The $523 million fund pulled in more than $27 million over the last monthlong period and nearly $88 million year to date. In all, American Century has nearly $6 billion in assets invested across the more than 15 ETFs carrying the firm’s brand name. The largest of those funds is the American Century U.S. Quality Growth ETF (QGRO ) at more than $2 billion in assets.
Testani attributed QINT’s appeal to the fund’s international exposures, given the outperformance exhibited by non-U.S. markets last year and into 2026. She noted that many advisors are underweight in non-U.S. securities because the U.S. had outperformed by such a wide margin for so long.
“If you’re looking to diversify away from the concentration in the U.S. equity markets, you look outside the U.S. You have a much broader footprint. The valuations remain — even despite the recent outperformance — relatively much more attractive,” Testani said in a recent interview.
She noted that 70% of companies are outside the U.S. and that while the U.S. represents nearly two thirds of global market cap, it is only 25%-30% of the global GDP.
“It’s really about opportunities,” Testani added.
Value as Another Opportunity
Similarly, as investors grow disillusioned with Magnificent Seven stocks and their outsized positions in market indexes, value seems like an opportunity for investors, according to Testani. She pointed out that investors and the market have started to pull back from some of these companies.
“In the U.S., in the growth indexes, the top 10 names are almost 60% of the index. In the S&P 500, they’re almost 40%,” Testani also noted.
She added: “When you look at what the value side of the ledger looks like, it’s much more diversified and has pretty different exposures. And whether it’s financials or healthcare or energy names, [it’s] just a little bit less concentrated in some of those AI-related bets.”
American Century’s lineup includes the semitransparent actively managed American Century Focused Large Cap Value ETF (FLV ), which has pulled in roughly $35 million year to date, more than four times what it pulled in during the same time period last year. The fund holds more than $320 million in assets under management.

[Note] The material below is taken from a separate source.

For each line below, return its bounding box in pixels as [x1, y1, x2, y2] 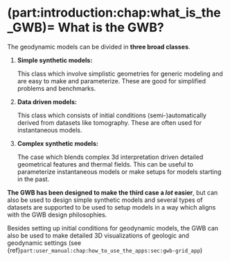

FLV was one of the first semitransparent ETFs to launch, rolling out in early 2020. Testani notes that it is run by the same large value team that has managed a mutual fund with a very similar value strategy focused on high quality and low beta for more than 30 years.
Municipals Shine in the Fixed Income Lineup
American Century also has a strong bond ETF lineup and Testani highlighted the actively managed American Century Diversified Municipal Bond ETF (TAXF ) as an object of growing interest for investors. The $582 million ETF, which launched in 2018, has pulled in roughly $38 million year to date, as investors flood into the space.
Not only do municipal bonds come with tax exemptions, they rarely default. Moreover, some municipalities prefer not to pay for their bonds to receive ratings, which means that those bonds are automatically classified as high yield, no matter what their other characteristics, Testani pointed out.
It means that the bonds do not qualify for a standard municipal bond index, but could represent an opportunity for an active manager willing to do the research to uncover the bond’s true creditworthiness. Nearly 13% of TAXF’s portfolio consists of high-yield municipal bonds.
“We think it’s really fertile ground for us to be able to add value,” Testani said of the municipal bond space.